If pictures appear among the lines below, leave them out while you return exactly the lines from the one with "取り組みとして、多様性の促進・働きやすさの向" through the one with "convectores en camarotes y".

=== Section Start ===

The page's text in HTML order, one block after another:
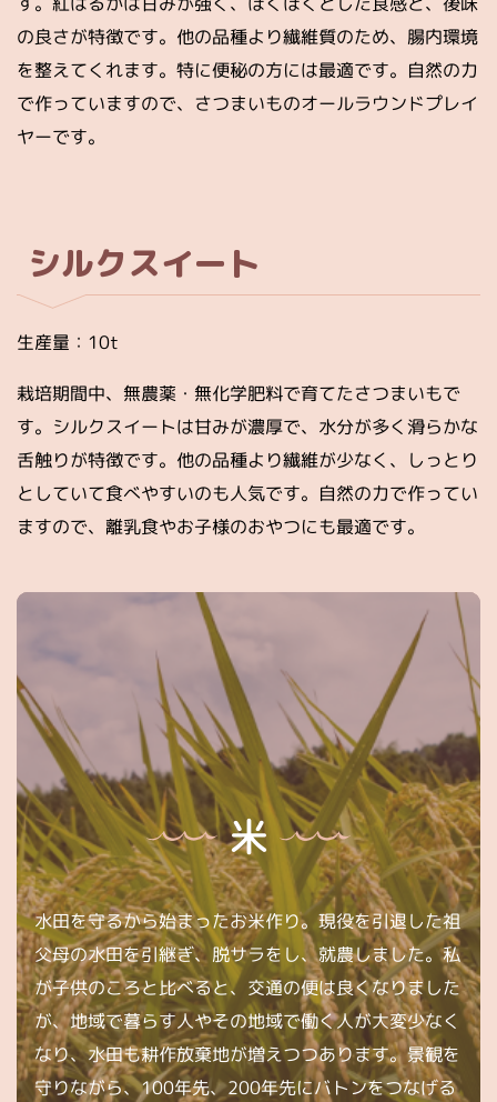
の良さが特徴です。他の品種より繊維質のため、腸内環境
を整えてくれます。特に便秘の方には最適です。自然の力
で作っていますので、さつまいものオールラウンドプレイ
ヤーです。
シルクスイート
生産量：10t
栽培期間中、無農薬・無化学肥料で育てたさつまいもで
す。シルクスイートは甘みが濃厚で、水分が多く滑らかな
舌触りが特徴です。他の品種より繊維が少なく、しっとり
としていて食べやすいのも人気です。自然の力で作ってい
ますので、離乳食やお子様のおやつにも最適です。
米
水田を守るから始まったお米作り。現役を引退した祖
父母の水田を引継ぎ、脱サラをし、就農しました。私
が子供のころと比べると、交通の便は良くなりました
が、地域で暮らす人やその地域で働く人が大変少なく
なり、水田も耕作放棄地が増えつつあります。景観を
守りながら、100年先、200年先にバトンをつなげる
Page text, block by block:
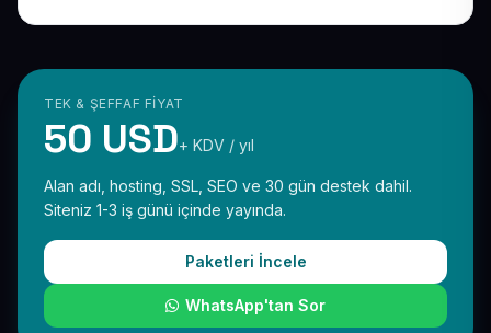
TEK & ŞEFFAF FIYAT
50 USD+ KDV / yıl
Alan adı, hosting, SSL, SEO ve 30 gün destek dahil.
Siteniz 1-3 iş günü içinde yayında.
Paketleri İncele
WhatsApp'tan Sor
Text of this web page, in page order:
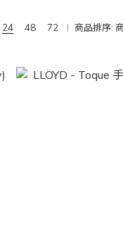
24 48 72 商品排序:
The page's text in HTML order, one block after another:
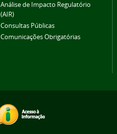
Análise de Impacto Regulatório
(AIR)
Consultas Públicas
Comunicações Obrigatórias
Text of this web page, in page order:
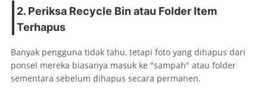
2. Periksa Recycle Bin atau Folder Item
Terhapus
Banyak pengguna tidak tahu, tetapi foto yang dihapus dari
ponsel mereka biasanya masuk ke "sampah" atau folder
sementara sebelum dihapus secara permanen.
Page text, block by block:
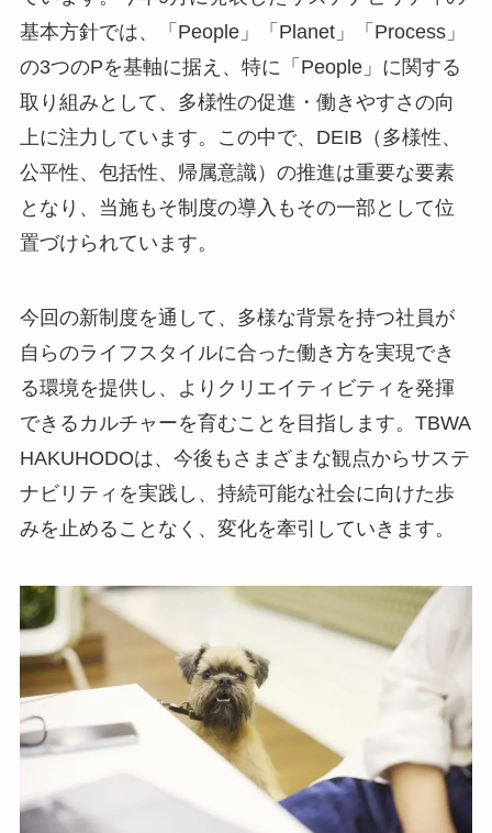
基本方針では、「People」「Planet」「Process」
の3つのPを基軸に据え、特に「People」に関する
取り組みとして、多様性の促進・働きやすさの向
上に注力しています。この中で、DEIB（多様性、
公平性、包括性、帰属意識）の推進は重要な要素
となり、当施もそ制度の導入もその一部として位
置づけられています。
今回の新制度を通して、多様な背景を持つ社員が
自らのライフスタイルに合った働き方を実現でき
る環境を提供し、よりクリエイティビティを発揮
できるカルチャーを育むことを目指します。TBWA
HAKUHODOは、今後もさまざまな観点からサステ
ナビリティを実践し、持続可能な社会に向けた歩
みを止めることなく、変化を牽引していきます。
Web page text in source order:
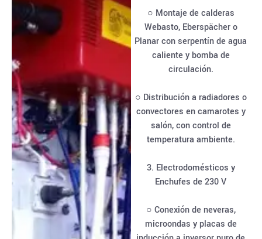
○ Montaje de calderas
Webasto, Eberspächer o
Planar con serpentín de agua
caliente y bomba de
circulación.
○ Distribución a radiadores o
convectores en camarotes y
salón, con control de
temperatura ambiente.
3. Electrodomésticos y
Enchufes de 230 V
○ Conexión de neveras,
microondas y placas de

=== Section End ===

Exercise solution:
取り組みとして、多様性の促進・働きやすさの向
上に注力しています。この中で、DEIB（多様性、
公平性、包括性、帰属意識）の推進は重要な要素
となり、当施もそ制度の導入もその一部として位
置づけられています。
今回の新制度を通して、多様な背景を持つ社員が
自らのライフスタイルに合った働き方を実現でき
る環境を提供し、よりクリエイティビティを発揮
できるカルチャーを育むことを目指します。TBWA
HAKUHODOは、今後もさまざまな観点からサステ
ナビリティを実践し、持続可能な社会に向けた歩
みを止めることなく、変化を牽引していきます。
Web page text in source order:
○ Montaje de calderas
Webasto, Eberspächer o
Planar con serpentín de agua
caliente y bomba de
circulación.
○ Distribución a radiadores o
convectores en camarotes y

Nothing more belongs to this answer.